Red October used to be a fictional Soviet submarine. This fall it was applied to the heat wave in the eastern United States. I think I will remember 2007's Red October not for unseasonable weather but for the storm of rage by many GLBT activists against Rep. Barney Frank (D.-Mass.) and others over the federal Employment Non-Discrimination Act (ENDA).
With Rep. Tammy Baldwin's (D.-Wis.) transgender-inclusive amendment having died for insufficient votes, we face the prospect of GLBT organizations seeking to defeat a gay rights bill for being imperfect. It's enough to make activists who know their history see red.
What will activists do if Frank's gay-only version of ENDA, H.R. 3685, passes? Punish members of Congress for supporting a pro-gay bill? If they do that, they might as well send champagne to our enemies.
Many in our community have paid little attention to this fight. And while popular apathy is nothing new, even dedicated pols might ask whether issues like military discrimination are not more important. Indeed, most employers, after decades under Title VII, know enough to keep quiet about their biased motives. The main value of ENDA may be its confirmation of changing social standards. But your perspective will differ if you are a transgender who cannot get a job.
We tend to take our civil order for granted. Recent images of political violence in Pakistan help put things into perspective. As misguided as I consider the all-or-nothing approach to ENDA, and as unfair as I consider the attacks against Frank, angry messages are not insurrection. Nor did Frank hurl incendiary devices. He talked to his colleagues and called a press conference.
Creating change requires gaining receptive attention. The point here is that gender variance exists whether acknowledged or not, and repressing it is as useless as punishing left-handed children. Bringing it home to people that transgenders are not remote abstractions but are their neighbors requires persistent and patient engagement.
October's outpouring of advocacy for transgender equality, like the Senate's passage of trans-inclusive hate-crime legislation, is progress on which to build. It will help if we can find ways to channel our frustration and anger productively instead of maligning one another.
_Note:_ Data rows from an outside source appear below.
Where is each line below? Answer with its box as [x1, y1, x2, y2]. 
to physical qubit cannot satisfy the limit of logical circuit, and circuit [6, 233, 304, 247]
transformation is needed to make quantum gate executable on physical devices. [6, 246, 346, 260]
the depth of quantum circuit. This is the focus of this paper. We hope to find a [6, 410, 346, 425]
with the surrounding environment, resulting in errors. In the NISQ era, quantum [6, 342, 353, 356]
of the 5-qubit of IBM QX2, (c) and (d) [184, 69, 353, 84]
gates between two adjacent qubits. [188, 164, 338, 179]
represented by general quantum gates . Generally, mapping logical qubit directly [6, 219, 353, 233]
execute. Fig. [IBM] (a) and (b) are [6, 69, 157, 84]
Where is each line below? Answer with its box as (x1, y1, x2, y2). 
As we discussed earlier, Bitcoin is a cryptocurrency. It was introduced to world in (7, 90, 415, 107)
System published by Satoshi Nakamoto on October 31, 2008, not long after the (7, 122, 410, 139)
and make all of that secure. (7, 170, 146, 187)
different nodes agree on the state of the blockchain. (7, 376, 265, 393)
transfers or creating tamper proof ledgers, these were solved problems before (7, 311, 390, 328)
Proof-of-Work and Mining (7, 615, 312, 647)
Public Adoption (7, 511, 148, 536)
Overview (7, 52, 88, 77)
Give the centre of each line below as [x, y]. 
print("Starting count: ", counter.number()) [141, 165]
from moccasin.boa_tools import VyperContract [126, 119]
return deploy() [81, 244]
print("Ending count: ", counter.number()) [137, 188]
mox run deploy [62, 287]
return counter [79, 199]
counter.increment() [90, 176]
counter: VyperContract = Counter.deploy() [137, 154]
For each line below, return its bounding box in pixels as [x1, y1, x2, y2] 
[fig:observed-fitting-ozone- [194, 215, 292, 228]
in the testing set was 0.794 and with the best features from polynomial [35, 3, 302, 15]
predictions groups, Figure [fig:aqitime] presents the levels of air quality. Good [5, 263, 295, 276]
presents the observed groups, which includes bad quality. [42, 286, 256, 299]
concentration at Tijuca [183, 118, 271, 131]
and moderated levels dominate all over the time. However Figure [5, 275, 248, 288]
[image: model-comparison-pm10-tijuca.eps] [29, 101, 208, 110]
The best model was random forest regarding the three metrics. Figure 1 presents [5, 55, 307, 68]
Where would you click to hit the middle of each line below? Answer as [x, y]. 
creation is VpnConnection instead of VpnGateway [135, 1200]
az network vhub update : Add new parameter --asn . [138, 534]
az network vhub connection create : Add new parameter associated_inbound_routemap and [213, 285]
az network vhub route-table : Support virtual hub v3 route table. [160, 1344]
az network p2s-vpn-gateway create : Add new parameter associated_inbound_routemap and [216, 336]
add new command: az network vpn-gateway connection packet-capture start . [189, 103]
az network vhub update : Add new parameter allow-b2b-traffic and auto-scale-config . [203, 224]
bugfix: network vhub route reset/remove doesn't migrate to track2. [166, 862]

But as we move on, we should face the reality that some among us are by temperament perpetually disaffected. They are the sort of people who believe that complex conspiracy theories are the best explanations for every calamity, and are so mistrustful of their own allies that they readily believe the worst about them. These are people who refuse to take "yes" for an answer. Like the 1960s Black Power radical Stokely Carmichael (later Kwame Ture), they would rather remain protesting outsiders than join their colleagues who are taking responsibility and moving into governance. At some point, we have to let these self-exiled people go.
For some, any coexistence with the established order, even when it involves significant but less than perfect change to that order, is a betrayal. But most of us do not want a revolution -- we just want equality under the law. Similarly, most of us who support equal rights for transgenders do not thereby embrace the farthest-out gender theory. When Gabriel Rotello wrote that research suggests we are all transgender, he was masking a tendentious redefinition of terms as science, as if respecting atypical gender identities requires the majority to ignore their own biology. That is like telling me that to end discrimination against Muslims I must convert to Islam.
I know better than to ascribe this radicalism to everyone with another view. That would be as bad as accusing all incrementalists of transphobia, or dismissing transgender rights altogether as if we were merely discussing academic theories and not actual people. Just as gay equality has moved closer to the vital center of American politics, so will transgender equality. It will happen faster if we do not act against our own interests by denouncing politicians for giving us only 80 percent of what we want. Should we be satisfied with 80 percent? Of course not. We take the 80 percent and keep working. That is, unless we are locked inside an ideological echo chamber.
Alan Weisman, in The World Without Us, describes (among much else) the damage done by water's expansion into hexagonal crystals when it freezes: "Pretty six-sided crystals suggest snowflakes so gossamer it's hard to conceive of them pushing apart slabs of sidewalk." The fact is, small pressure repeatedly applied over time has a powerful effect, whether against sidewalks or discrimination.